*PROBLEM*: Copy each line from the entries that the word "Federmacchine" appears in.

*** Block opens ***

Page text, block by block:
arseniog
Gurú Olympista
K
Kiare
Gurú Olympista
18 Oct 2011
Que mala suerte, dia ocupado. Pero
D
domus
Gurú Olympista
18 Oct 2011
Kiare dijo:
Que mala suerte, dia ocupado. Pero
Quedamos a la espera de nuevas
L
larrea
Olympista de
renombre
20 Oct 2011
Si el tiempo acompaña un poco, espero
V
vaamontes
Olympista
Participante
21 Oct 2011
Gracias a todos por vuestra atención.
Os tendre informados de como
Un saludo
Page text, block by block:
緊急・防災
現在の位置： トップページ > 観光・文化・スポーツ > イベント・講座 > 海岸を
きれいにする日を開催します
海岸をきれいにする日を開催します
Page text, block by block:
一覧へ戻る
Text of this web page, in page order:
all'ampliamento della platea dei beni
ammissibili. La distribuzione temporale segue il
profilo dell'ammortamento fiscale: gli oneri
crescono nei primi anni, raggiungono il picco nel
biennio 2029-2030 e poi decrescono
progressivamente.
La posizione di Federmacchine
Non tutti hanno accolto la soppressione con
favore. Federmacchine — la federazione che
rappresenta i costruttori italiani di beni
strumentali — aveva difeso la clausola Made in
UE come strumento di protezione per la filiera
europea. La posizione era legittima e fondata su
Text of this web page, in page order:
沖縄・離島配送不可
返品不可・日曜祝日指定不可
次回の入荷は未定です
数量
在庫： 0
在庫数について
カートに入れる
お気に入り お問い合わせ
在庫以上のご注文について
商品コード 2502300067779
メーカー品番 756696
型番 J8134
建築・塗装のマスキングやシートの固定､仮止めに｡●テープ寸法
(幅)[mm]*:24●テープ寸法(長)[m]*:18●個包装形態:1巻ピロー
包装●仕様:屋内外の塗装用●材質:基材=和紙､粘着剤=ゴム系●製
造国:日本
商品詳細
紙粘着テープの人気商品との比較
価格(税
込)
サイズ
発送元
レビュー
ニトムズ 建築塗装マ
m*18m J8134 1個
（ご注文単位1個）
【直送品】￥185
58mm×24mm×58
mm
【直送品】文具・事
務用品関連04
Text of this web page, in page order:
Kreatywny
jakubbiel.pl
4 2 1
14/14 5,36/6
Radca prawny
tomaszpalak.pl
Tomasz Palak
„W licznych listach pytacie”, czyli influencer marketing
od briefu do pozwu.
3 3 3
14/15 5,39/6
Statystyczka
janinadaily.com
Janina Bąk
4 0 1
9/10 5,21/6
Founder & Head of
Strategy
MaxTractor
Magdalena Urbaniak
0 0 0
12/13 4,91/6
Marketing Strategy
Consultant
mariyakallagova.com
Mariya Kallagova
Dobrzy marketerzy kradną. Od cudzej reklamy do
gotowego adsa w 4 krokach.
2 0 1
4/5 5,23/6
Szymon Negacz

*** Block closes ***

*TASK ANSWER*:
La posizione di Federmacchine
favore. Federmacchine — la federazione che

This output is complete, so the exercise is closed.